● Input data:

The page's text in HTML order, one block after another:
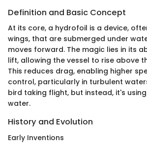
Definition and Basic Concept
At its core, a hydrofoil is a device,
wings, that are submerged under
moves forward. The magic lies in its
lift, allowing the vessel to rise above
This reduces drag, enabling higher
control, particularly in turbulent
bird taking flight, but instead, it's
water.
History and Evolution
Early Inventions
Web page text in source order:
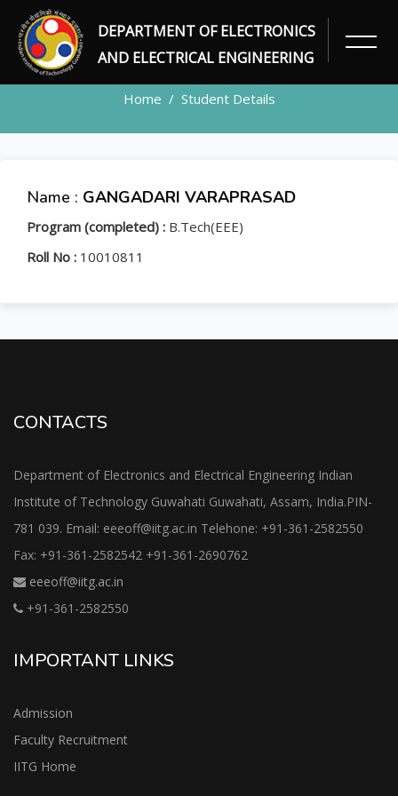
DEPARTMENT OF ELECTRONICS
AND ELECTRICAL ENGINEERING
STUDENT
Home Student Details
Name : GANGADARI VARAPRASAD
Program (completed) : B.Tech(EEE)
Roll No : 10010811
CONTACTS
Department of Electronics and Electrical Engineering Indian
Institute of Technology Guwahati Guwahati, Assam, India.PIN-
781 039. Email: eeeoff@iitg.ac.in Telehone: +91-361-2582550
Fax: +91-361-2582542 +91-361-2690762
eeeoff@iitg.ac.in
+91-361-2582550
IMPORTANT LINKS
Admission
Faculty Recruitment
IITG Home
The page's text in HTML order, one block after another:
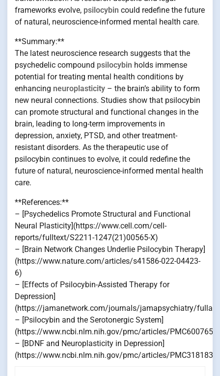
frameworks evolve, psilocybin could redefine the future
of natural, neuroscience-informed mental health care.
**Summary:**
The latest neuroscience research suggests that the
psychedelic compound psilocybin holds immense
potential for treating mental health conditions by
enhancing neuroplasticity – the brain’s ability to form
new neural connections. Studies show that psilocybin
can promote structural and functional changes in the
brain, leading to long-term improvements in
depression, anxiety, PTSD, and other treatment-
resistant disorders. As the therapeutic use of
psilocybin continues to evolve, it could redefine the
future of natural, neuroscience-informed mental health
care.
**References:**
– [Psychedelics Promote Structural and Functional
Neural Plasticity](https://www.cell.com/cell-
reports/fulltext/S2211-1247(21)00565-X)
– [Brain Network Changes Underlie Psilocybin Therapy]
(https://www.nature.com/articles/s41586-022-04423-
6)
– [Effects of Psilocybin-Assisted Therapy for
Depression]
(https://jamanetwork.com/journals/jamapsychiatry/
– [Psilocybin and the Serotonergic System]
(https://www.ncbi.nlm.nih.gov/pmc/articles/
– [BDNF and Neuroplasticity in Depression]
(https://www.ncbi.nlm.nih.gov/pmc/articles/
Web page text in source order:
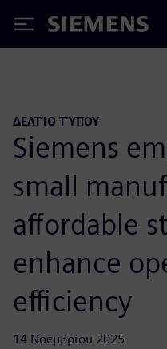
Siemens
ΔΕΛΤΊΟ ΤΎΠΟΥ
Siemens
small
affordable
enhance
efficiency
14 Νοεμβρίου 2025
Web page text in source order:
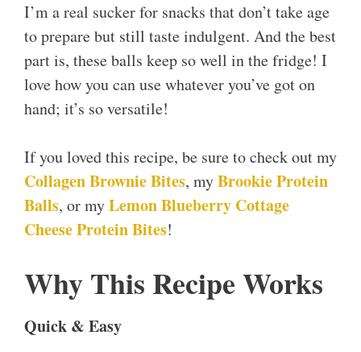
I’m a real sucker for snacks that don’t take age
to prepare but still taste indulgent. And the best
part is, these balls keep so well in the fridge! I
love how you can use whatever you’ve got on
hand; it’s so versatile!
If you loved this recipe, be sure to check out my
Collagen Brownie Bites, myBrookie Protein
Balls, or myLemon Blueberry Cottage
Cheese Protein Bites!
Why This Recipe Works
Quick & Easy
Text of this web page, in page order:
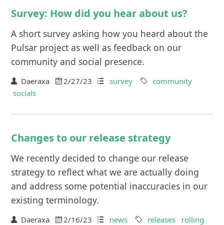
Survey: How did you hear about us?
A short survey asking how you heard about the
Pulsar project as well as feedback on our
community and social presence.
Daeraxa 2/27/23 survey
community
socials
Changes to our release strategy
We recently decided to change our release
strategy to reflect what we are actually doing
and address some potential inaccuracies in our
existing terminology.
Daeraxa 2/16/23 news releases
rolling
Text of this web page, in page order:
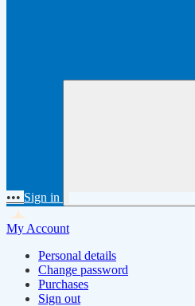
••• Sign in
My Account
Personal details
Change password
Purchases
Sign out
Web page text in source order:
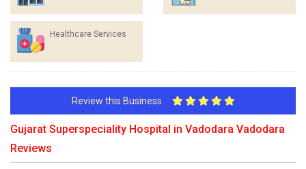
Healthcare Services
Review this Business
Gujarat Superspeciality Hospital in Vadodara Vadodara
Reviews
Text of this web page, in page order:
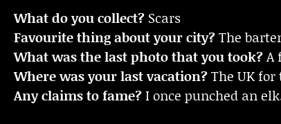
What do you collect? Scars
Favourite thing about your city?The
What was the last photo that you took?A
Where was your last vacation?The UK for
Any claims to fame?I once punched an
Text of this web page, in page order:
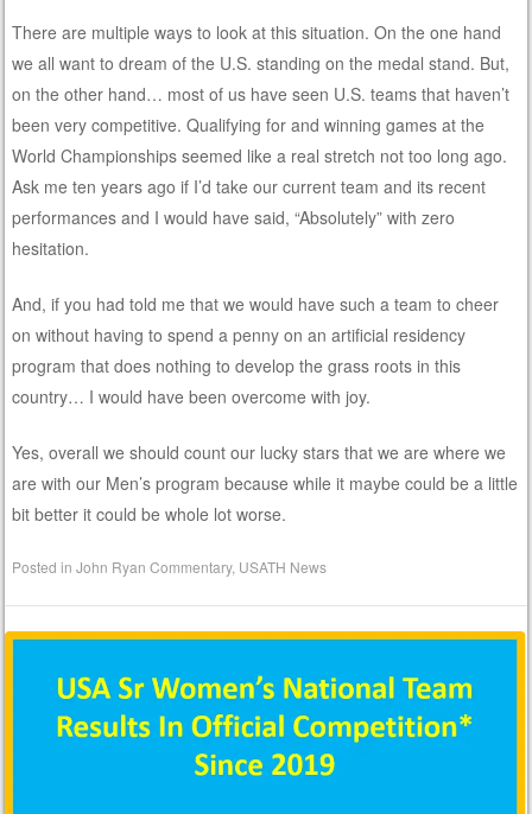
There are multiple ways to look at this situation. On the one hand
we all want to dream of the U.S. standing on the medal stand. But,
on the other hand… most of us have seen U.S. teams that haven’t
been very competitive. Qualifying for and winning games at the
World Championships seemed like a real stretch not too long ago.
Ask me ten years ago if I’d take our current team and its recent
performances and I would have said, “Absolutely” with zero
hesitation.
And, if you had told me that we would have such a team to cheer
on without having to spend a penny on an artificial residency
program that does nothing to develop the grass roots in this
country… I would have been overcome with joy.
Yes, overall we should count our lucky stars that we are where we
are with our Men’s program because while it maybe could be a little
bit better it could be whole lot worse.
Posted inJohn Ryan Commentary, USATH News
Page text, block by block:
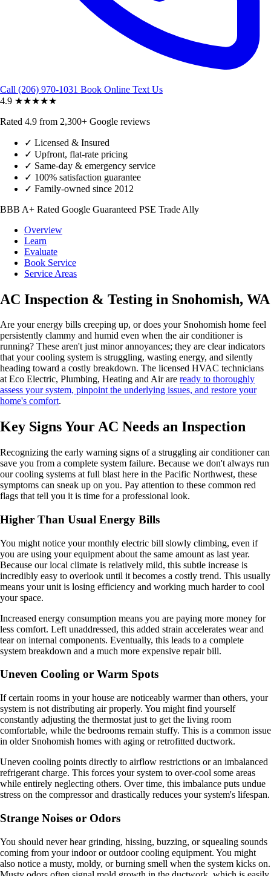
Call (206) 970-1031 Book Online Text Us
4.9 ★★★★★
Rated 4.9 from 2,300+ Google reviews
✓ Licensed & Insured
✓ Upfront, flat-rate pricing
✓ Same-day & emergency service
✓ 100% satisfaction guarantee
✓ Family-owned since 2012
BBB A+ Rated Google Guaranteed PSE Trade Ally
Overview
Learn
Evaluate
Book Service
Service Areas
AC Inspection & Testing in Snohomish, WA
Are your energy bills creeping up, or does your Snohomish home feel
persistently clammy and humid even when the air conditioner is
running? These aren't just minor annoyances; they are clear indicators
that your cooling system is struggling, wasting energy, and silently
heading toward a costly breakdown. The licensed HVAC technicians
at Eco Electric, Plumbing, Heating and Air are ready to thoroughly
assess your system, pinpoint the underlying issues, and restore your
home's comfort.
Key Signs Your AC Needs an Inspection
Recognizing the early warning signs of a struggling air conditioner can
save you from a complete system failure. Because we don't always run
our cooling systems at full blast here in the Pacific Northwest, these
symptoms can sneak up on you. Pay attention to these common red
flags that tell you it is time for a professional look.
Higher Than Usual Energy Bills
You might notice your monthly electric bill slowly climbing, even if
you are using your equipment about the same amount as last year.
Because our local climate is relatively mild, this subtle increase is
incredibly easy to overlook until it becomes a costly trend. This usually
means your unit is losing efficiency and working much harder to cool
your space.
Increased energy consumption means you are paying more money for
less comfort. Left unaddressed, this added strain accelerates wear and
tear on internal components. Eventually, this leads to a complete
system breakdown and a much more expensive repair bill.
Uneven Cooling or Warm Spots
If certain rooms in your house are noticeably warmer than others, your
system is not distributing air properly. You might find yourself
constantly adjusting the thermostat just to get the living room
comfortable, while the bedrooms remain stuffy. This is a common issue
in older Snohomish homes with aging or retrofitted ductwork.
Uneven cooling points directly to airflow restrictions or an imbalanced
refrigerant charge. This forces your system to over-cool some areas
while entirely neglecting others. Over time, this imbalance puts undue
stress on the compressor and drastically reduces your system's lifespan.
Strange Noises or Odors
You should never hear grinding, hissing, buzzing, or squealing sounds
coming from your indoor or outdoor cooling equipment. You might
also notice a musty, moldy, or burning smell when the system kicks on.
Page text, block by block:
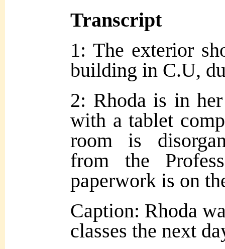
Transcript
1: The exterior
building in C.U,
2: Rhoda is in
with a tablet
room is
from the
paperwork is on
Caption: Rhoda
classes the next
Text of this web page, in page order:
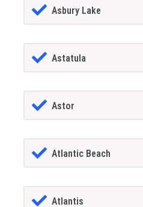
Asbury Lake
Astatula
Astor
Atlantic Beach
Atlantis

● Exercise objective:
Every line of the listing above that includes "potential" should be copied out.

● Exercise solution:
potential for treating mental health conditions by
and address some potential inaccuracies in our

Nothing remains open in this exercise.